Problem requirements — Transcribe, exactly and without pictures, the lines below from the line with "January 1, 2025 (148, 101, 197, 109)" to the line with "May Mean Greater", both ends included, and no others.

[Opening Task material section]

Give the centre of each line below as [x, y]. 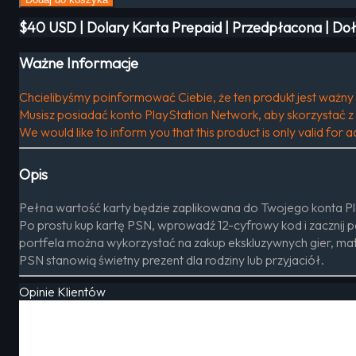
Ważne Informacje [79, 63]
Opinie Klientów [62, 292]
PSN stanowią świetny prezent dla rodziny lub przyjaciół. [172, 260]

[Closing Task material section]
[Opening Task material section]

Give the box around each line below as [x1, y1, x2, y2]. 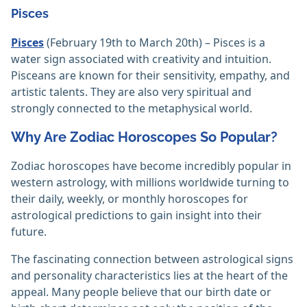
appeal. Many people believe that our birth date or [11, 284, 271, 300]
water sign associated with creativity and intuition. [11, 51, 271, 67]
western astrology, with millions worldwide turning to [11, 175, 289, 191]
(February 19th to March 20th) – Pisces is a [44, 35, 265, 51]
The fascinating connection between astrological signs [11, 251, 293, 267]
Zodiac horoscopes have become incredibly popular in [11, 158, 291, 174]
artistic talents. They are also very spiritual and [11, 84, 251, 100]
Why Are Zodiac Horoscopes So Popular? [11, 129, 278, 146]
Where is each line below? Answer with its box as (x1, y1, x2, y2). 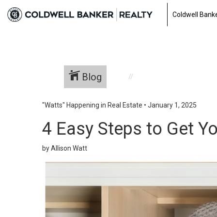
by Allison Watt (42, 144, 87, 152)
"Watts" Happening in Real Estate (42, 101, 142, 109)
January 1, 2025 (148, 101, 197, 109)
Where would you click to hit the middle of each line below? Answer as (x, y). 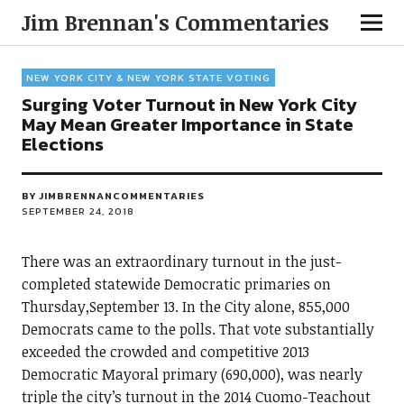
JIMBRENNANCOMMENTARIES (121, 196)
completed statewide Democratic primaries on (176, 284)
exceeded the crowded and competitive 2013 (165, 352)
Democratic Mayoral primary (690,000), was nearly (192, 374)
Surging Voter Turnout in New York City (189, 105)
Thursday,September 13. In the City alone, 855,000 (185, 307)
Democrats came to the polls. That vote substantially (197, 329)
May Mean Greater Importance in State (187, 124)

[Closing Task material section]

Answer to this task —
January 1, 2025 (148, 101, 197, 109)
Where would you click to hit the middle of each line below? Answer as (x, y). 
JIMBRENNANCOMMENTARIES (121, 196)
completed statewide Democratic primaries on (176, 284)
exceeded the crowded and competitive 2013 (165, 352)
Democratic Mayoral primary (690,000), was nearly (192, 374)
Surging Voter Turnout in New York City (189, 105)
Thursday,September 13. In the City alone, 855,000 (185, 307)
Democrats came to the polls. That vote substantially (197, 329)
May Mean Greater Importance in State (187, 124)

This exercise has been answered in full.